Chair: Michel Gendreau

 

 

Tuesday, 13:15 - 13:40 h, Room: MA 550, Talk 1

Oscar Mauricio Carreno
Developing optimization software for Colombian power system planning

Coauthors: Jaime A. Castillo, Carlos M. Correa

 

Abstract:
Motivated by the liberalization process of electricity markets led by Chile in 1982 and followed by England and Wales in 1990 and Norway in 1991, Colombia restructured its electricity industry in 1995 evolving to a novel electricity market in the region based on price offers. From then until now, several market rules have changed and evolved, causing modifications in the optimization planning models used for system operation. As a result, the system operator has improved and developed new models and strategies in order to be timely at the forefront of the changing market. XM, Colombian Independent System Operator (ISO), has led this assignment, using state-of-the-art commercial optimization software. Therefore, the optimization models used by XM to plan short- and very short-term have been developed by its own I+D team.
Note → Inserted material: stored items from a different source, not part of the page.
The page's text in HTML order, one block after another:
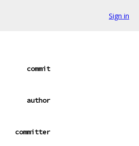
Sign in
commit
author
committer
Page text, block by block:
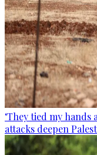
‘They tied my hands
attacks deepen
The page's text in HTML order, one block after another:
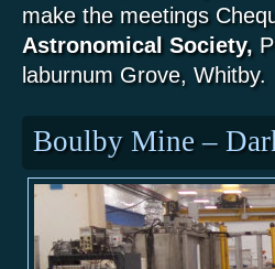
make the meetings
Astronomical Society,
laburnum Grove,
Boulby Mine –
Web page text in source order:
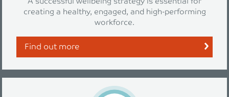
creating a healthy, engaged, and high-performing
workforce.
Find out more
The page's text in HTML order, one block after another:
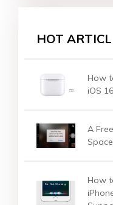
HOT
How
iOS 16
A
How
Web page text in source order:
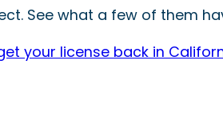
See what a few of them
your license back in
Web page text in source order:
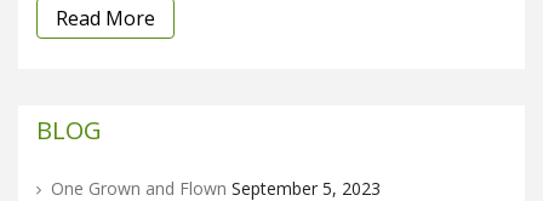
Read More
BLOG
One Grown and Flown September 5, 2023
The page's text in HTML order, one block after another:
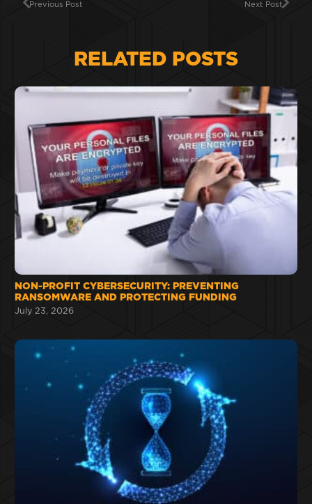
Previous Post Next Post
RELATED POSTS
NON-PROFIT CYBERSECURITY: PREVENTING
RANSOMWARE AND PROTECTING FUNDING
July 23, 2026
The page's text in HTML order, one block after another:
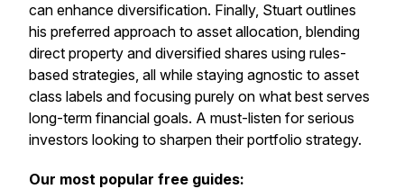
can enhance diversification. Finally, Stuart outlines
his preferred approach to asset allocation, blending
direct property and diversified shares using rules-
based strategies, all while staying agnostic to asset
class labels and focusing purely on what best serves
long-term financial goals. A must-listen for serious
investors looking to sharpen their portfolio strategy.
Our most popular free guides:
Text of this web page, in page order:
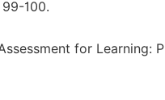
100.
for
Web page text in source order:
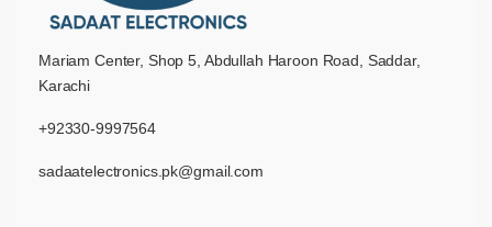
Mariam Center, Shop 5, Abdullah Haroon Road, Saddar,
Karachi
+92330-9997564
sadaatelectronics.pk@gmail.com
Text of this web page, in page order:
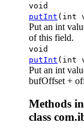
void
putInt (int
Put an int
of this field.
void
putInt (int
Put an int
bufOffset +
Methods
class
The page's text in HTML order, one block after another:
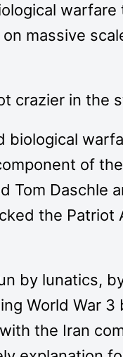
warfare
massive
crazier in the
biological
of
Tom Daschle
the Patriot
by lunatics,
World War
the Iran
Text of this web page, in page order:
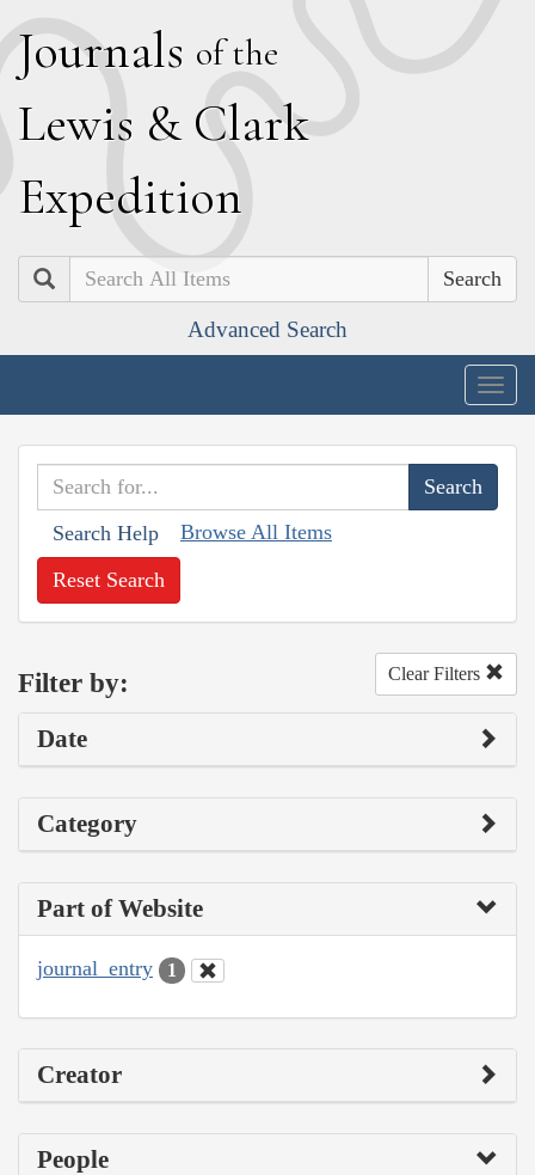
Journals of the
Lewis & Clark
Expedition
Search
Advanced Search
Search Help Browse All Items
Reset Search
Filter by: Clear Filters
Date
Category
Part of Website
journal_entry 1
Creator
People
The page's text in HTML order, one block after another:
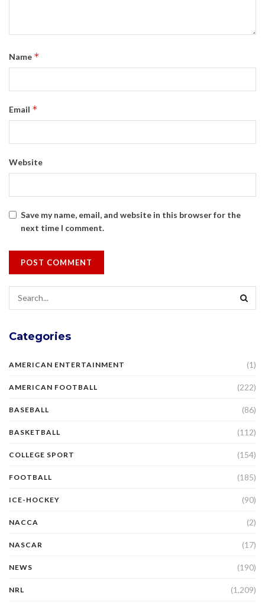
Name *
Email *
Website
Save my name, email, and website in this browser for the
next time I comment.
Categories
AMERICAN ENTERTAINMENT (1)
AMERICAN FOOTBALL (222)
BASEBALL (86)
BASKETBALL (112)
COLLEGE SPORT (154)
FOOTBALL (185)
ICE-HOCKEY (90)
NACCA (2)
NASCAR (17)
NEWS (190)
NRL (1,209)
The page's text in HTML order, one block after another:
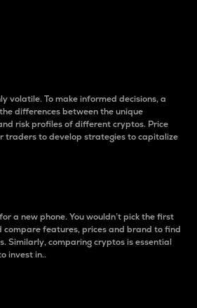
volatile. To make informed decisions, a
differences between the unique
risk profiles of different cryptos. Price
traders to develop strategies to capitalize
a new phone. You wouldn’t pick the first
compare features, prices and brand to find
Similarly, comparing cryptos is essential
invest in..
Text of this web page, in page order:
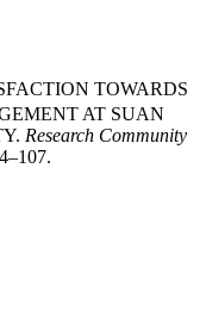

This paper presents both, the IT and mathematical formulation, for the most important models developed and daily used by XM, and also showing the benefits and gains derived from their usage that have allowed XM to be pioneer among others Latin America's ISOs.

 

 

Tuesday, 13:45 - 14:10 h, Room: MA 550, Talk 2

Raphael Eduardo Chagas Gonçalves
Analyzing multistage stochastic optimization methods to solve the operation planning problem of hydrothermal systems

Coauthors: Edson L. da Silva, Erlon C. Finardi

 

Abstract:
The operation planning of hydrothermal systems is, in general, divided into coordinate steps which have different horizons and prioritizes distinct details of the modeling. The medium-term operation planning (MTOP) problem, one of the operation planning steps of hydrothermal systems and the focus of this work, aims to define the weekly generation for each plant, regarding the uncertainties related to water inflows to reservoirs, to obtain the minimum expected operational cost over a specific period. Solving this problem requires a high computational effort and, consequently, the use of multistage stochastic programming algorithms. Therefore, the main purpose of this work is to present a comparative study about the performance of different multistage stochastic optimization methods applied to the MTOP: Nested decomposition (ND) and the progressive hedging (PH) method. With respect to PH method, the algorithm properties and the problem features are studied to assess suitable decomposition schemes to obtain lower CPU time. To evaluate the performance of the both algorithm regarding its particularities, the Brazilian hydrothermal system is studied.

 

 

Tuesday, 14:15 - 14:40 h, Room: MA 550, Talk 3

Michel Gendreau
Midterm hydro generation scheduling under inflow uncertainty using the progressive hedging algorithm

Coauthors: Fabian Bastin, Pierre-Luc Carpentier

 

Abstract:
Hydro-Québec, one of the largest electric utilities in North America, generates virtually all of its power supply using hydro plants. A key problem faced by planners is the midterm generation scheduling problem (MGSP), solved on a weekly basis, in which generation targets must be set for controllable hydro plants in order to manage reservoir energy storage efficiently over the coming months.
Reservoir inflows are the main source of uncertainty to account for in the decision-making process. In this paper, we model reservoir inflow uncertainty through scenario trees. We tackle the MGSP using the progressive hedging algorithm (PHA) (Rockafellar and Wets 1991). In our model, hydroelectric generation is given by concave piecewise-linear functions of the upstream reservoir storage and of water release. A key feature of our implementation of the PHA is a new penalty parameter update formula.
We assess our model and algorithm on Hydro-Québec’s power system (21 large reservoirs and 25 hydro plants) over a 93-week planning horizon with several load levels. Reservoir inflow uncertainty is modeled by a 16-scenario tree. Computational results show that the proposed approach is promising.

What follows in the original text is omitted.